Development control as a mean to minimize conflict
Politics, conflict and disputes are at the centre of land use planning. Conflict arises because of;
– the competing demands for the use of land,
– the externality effects that arise when the use of land changes, and
– because the uneven distribution of costs and benefits which result from development (Cullingworth &Nadin 2002)
The recent movement of intervening before the decision to develop emerged in the mid 19th century with the introduction of a system of land use plans which aided in reducing the scope for the latter conflict (Booth 1996).
‘On these plans were then attached the older systems of regulatory control that now became informed by a new purpose, to ensure that new development complied with the long-term vision for the way in which urban areas were developed (Booth 1996). ‘
Cullingworth &Nadin (2002) argue that if you have a clear and firm policy in place, which has the support of a wide section of the public, the less room there is for arguing about its application and implementation.
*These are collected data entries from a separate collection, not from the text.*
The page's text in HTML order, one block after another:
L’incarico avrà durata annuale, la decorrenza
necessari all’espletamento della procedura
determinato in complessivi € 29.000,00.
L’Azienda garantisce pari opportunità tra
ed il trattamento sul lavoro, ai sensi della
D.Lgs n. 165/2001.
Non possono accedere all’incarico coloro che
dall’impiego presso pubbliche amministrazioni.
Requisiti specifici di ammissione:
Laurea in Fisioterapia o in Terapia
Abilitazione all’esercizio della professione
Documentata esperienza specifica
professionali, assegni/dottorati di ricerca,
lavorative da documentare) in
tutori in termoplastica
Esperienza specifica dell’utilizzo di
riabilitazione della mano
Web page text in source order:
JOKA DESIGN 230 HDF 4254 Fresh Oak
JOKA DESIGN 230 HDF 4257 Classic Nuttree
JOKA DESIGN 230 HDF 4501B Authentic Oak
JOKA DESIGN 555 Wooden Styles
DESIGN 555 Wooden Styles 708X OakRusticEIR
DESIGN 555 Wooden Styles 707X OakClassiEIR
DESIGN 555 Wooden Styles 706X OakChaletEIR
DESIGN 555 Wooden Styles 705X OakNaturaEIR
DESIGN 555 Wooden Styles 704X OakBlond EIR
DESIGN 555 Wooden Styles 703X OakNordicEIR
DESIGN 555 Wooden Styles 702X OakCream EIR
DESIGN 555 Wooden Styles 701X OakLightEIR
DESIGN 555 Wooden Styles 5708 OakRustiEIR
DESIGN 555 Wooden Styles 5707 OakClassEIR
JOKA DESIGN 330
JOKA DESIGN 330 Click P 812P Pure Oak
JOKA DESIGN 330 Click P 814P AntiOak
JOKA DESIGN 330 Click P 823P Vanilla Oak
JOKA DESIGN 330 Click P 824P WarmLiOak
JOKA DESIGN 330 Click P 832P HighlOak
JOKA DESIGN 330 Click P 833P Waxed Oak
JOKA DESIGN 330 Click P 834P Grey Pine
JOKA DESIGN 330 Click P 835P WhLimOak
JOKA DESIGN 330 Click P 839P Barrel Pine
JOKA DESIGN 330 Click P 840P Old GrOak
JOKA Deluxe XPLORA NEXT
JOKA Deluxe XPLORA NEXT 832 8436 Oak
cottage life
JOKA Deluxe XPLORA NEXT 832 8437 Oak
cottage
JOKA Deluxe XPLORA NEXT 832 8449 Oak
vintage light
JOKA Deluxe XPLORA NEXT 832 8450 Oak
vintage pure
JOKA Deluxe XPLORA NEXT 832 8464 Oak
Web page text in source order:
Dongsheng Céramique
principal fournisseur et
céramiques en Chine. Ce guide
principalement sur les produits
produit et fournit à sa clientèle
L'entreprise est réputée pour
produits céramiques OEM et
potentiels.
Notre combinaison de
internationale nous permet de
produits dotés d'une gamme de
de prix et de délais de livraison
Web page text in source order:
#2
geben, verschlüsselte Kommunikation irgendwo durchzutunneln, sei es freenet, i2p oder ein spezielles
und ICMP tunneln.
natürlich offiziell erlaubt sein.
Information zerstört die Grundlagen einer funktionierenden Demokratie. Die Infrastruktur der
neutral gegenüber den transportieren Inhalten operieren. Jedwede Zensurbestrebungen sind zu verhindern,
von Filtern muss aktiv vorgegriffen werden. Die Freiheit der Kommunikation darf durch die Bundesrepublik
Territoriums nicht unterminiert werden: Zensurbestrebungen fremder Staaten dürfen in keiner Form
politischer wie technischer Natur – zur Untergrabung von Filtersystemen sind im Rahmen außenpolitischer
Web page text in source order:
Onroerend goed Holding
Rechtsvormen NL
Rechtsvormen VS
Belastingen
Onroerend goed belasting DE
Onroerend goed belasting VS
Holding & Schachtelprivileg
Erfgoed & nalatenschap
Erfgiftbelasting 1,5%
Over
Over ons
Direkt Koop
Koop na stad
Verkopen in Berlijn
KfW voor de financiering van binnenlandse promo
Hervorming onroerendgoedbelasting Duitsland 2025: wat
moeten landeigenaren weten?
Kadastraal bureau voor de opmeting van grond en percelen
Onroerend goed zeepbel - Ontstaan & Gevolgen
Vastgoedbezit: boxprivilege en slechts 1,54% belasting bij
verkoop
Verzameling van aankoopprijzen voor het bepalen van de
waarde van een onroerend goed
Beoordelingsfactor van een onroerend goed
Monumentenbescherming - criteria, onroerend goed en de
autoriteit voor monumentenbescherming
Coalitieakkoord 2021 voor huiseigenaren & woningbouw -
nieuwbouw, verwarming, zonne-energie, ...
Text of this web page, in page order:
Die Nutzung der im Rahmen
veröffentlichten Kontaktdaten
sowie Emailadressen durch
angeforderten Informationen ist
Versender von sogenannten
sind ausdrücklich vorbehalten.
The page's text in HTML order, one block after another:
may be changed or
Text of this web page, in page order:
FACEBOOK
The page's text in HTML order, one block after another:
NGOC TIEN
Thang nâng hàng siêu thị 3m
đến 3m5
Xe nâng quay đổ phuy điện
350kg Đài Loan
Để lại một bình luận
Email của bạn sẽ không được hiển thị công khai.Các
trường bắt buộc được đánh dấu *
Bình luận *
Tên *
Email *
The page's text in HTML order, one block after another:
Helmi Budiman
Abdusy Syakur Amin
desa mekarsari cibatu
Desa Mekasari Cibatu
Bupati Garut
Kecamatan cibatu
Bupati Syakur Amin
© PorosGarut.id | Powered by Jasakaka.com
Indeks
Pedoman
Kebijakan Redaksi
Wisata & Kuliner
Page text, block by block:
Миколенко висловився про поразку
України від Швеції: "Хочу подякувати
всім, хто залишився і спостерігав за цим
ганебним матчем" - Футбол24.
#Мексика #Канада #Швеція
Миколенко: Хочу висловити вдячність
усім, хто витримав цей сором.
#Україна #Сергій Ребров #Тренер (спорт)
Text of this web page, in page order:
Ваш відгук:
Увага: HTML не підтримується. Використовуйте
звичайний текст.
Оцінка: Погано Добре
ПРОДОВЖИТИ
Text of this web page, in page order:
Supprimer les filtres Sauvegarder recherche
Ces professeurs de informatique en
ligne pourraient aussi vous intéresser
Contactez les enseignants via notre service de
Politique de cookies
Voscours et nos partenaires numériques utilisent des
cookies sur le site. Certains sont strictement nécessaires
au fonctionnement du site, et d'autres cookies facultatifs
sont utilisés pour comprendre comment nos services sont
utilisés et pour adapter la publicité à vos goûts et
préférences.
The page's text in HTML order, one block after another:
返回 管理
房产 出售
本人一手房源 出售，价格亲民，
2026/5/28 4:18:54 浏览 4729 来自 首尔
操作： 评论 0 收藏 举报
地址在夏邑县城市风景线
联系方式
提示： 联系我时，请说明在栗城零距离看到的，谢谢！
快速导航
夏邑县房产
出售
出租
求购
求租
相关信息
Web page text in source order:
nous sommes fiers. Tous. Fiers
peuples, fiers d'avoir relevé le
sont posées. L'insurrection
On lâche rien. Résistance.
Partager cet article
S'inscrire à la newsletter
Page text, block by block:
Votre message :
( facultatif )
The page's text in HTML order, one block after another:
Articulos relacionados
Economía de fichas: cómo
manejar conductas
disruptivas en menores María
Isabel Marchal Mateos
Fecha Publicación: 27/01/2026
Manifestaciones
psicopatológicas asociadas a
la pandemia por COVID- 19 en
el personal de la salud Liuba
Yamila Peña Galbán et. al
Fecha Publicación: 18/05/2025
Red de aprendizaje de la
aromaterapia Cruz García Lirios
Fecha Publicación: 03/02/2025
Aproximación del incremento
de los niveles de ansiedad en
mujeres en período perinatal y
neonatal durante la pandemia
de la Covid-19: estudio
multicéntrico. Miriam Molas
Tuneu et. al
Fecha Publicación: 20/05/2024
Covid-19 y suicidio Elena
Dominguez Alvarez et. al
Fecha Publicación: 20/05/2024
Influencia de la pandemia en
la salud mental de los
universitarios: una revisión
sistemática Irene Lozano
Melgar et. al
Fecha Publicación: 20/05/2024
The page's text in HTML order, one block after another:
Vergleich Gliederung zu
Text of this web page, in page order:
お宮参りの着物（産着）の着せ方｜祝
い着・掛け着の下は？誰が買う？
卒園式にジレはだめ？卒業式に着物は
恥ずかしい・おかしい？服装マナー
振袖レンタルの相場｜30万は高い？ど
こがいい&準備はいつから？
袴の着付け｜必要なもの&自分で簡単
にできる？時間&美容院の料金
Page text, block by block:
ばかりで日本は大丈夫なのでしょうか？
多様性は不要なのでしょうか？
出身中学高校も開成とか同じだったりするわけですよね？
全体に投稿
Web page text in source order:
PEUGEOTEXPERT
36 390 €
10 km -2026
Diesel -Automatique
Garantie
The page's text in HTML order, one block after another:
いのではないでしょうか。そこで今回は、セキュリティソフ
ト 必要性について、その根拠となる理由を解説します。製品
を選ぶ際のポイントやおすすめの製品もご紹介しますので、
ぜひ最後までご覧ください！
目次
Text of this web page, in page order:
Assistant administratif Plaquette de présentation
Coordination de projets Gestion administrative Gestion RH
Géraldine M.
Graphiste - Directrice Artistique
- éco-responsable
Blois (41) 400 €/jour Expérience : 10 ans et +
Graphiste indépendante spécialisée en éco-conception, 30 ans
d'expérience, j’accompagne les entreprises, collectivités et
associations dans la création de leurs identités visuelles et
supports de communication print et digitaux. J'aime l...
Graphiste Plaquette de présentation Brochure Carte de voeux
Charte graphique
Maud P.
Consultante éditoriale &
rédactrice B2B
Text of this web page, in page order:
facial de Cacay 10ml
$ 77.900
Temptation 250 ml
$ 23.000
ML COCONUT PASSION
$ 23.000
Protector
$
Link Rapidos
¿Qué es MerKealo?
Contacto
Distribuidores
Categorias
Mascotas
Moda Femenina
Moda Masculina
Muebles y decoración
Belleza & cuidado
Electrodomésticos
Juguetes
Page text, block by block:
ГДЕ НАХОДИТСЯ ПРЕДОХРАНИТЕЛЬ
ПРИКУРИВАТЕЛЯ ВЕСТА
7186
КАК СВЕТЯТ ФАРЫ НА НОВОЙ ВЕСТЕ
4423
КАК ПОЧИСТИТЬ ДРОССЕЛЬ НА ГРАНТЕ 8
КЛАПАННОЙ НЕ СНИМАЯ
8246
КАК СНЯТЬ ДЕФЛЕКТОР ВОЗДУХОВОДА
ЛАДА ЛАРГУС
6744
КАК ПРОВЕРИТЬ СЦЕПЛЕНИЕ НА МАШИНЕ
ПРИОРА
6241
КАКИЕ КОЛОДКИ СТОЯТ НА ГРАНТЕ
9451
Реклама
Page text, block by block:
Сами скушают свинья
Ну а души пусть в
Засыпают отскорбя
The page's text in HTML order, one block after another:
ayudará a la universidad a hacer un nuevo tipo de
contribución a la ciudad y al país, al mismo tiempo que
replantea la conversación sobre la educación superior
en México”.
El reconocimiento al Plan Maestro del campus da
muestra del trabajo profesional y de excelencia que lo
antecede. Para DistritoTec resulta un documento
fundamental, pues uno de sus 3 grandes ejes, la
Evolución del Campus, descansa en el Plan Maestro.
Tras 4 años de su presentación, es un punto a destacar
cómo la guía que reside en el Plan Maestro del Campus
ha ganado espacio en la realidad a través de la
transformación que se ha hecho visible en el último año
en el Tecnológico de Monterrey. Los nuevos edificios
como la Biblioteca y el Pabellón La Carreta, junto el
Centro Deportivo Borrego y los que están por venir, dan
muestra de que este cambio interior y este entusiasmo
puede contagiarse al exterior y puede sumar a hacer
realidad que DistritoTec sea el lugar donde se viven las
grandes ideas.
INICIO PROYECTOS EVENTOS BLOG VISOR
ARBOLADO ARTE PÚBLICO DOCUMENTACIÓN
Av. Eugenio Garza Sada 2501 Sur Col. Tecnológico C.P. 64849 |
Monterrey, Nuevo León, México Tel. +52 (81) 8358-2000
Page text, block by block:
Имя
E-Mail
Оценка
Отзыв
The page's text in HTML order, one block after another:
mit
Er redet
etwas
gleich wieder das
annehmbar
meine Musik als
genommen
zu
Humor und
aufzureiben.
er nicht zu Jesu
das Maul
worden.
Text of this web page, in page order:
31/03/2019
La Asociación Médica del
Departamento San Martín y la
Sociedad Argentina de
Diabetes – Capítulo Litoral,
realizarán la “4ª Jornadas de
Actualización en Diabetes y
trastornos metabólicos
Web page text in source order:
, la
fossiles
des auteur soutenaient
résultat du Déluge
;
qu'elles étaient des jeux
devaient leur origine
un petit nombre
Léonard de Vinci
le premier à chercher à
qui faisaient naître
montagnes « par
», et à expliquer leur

This result is increased efficiency. A clear and well thought of plan must try to maximise the potential of the environment for the use and enjoyment of the community as a whole, while safeguarding users from unacceptable environmental hardship, and providing equity by sharing out the gains and losses to different users of land (Booth 1996). This however does not mean conflict is rubbed out all together, it just means it is limited.
Since every case is different, and therefore results in a different outcome, discretion must be practiced whilst considering applications. Without this, Cullingworth &Nadin (2002) state that it is ‘difficult to make account of changing circumstances.’
The WAPC’ development control policies sit within a structure which is established under the State Planning Strategy and Statement of Planning Policy No. 1 State Planning Framework. These policies are consistently reviewed to ensure accuracy and consistency and are used to guide to new development applications to being approved without causing conflict (WAPC 2008).
Development control is a necessary tool in today’s dynamic society as it ‘protects and improves the living, production and recreation environments in a city through the proper use and development of land (DeFillippis & Saegert 2008)’. Succinctly, the purpose of development control is to reduce the damage potential to new developments and redevelopments by the imposition of development, design and construction conditions.
Although development control is considered a negative tool as it is time consuming and frustrating for everybody involved, it however prevents some people from doing things they would have been able to do, had there been no control. Development controls over the location, density, use, forms of construction, occupancy, health and sanitation are aimed at ensuring a healthy and safe environment for the user and the public and minimize conflict. However it is vital to emphasize that without the guidance of a clear and firm policy guiding it, development control is only an arbitrary exercise of government power (Booth 1996).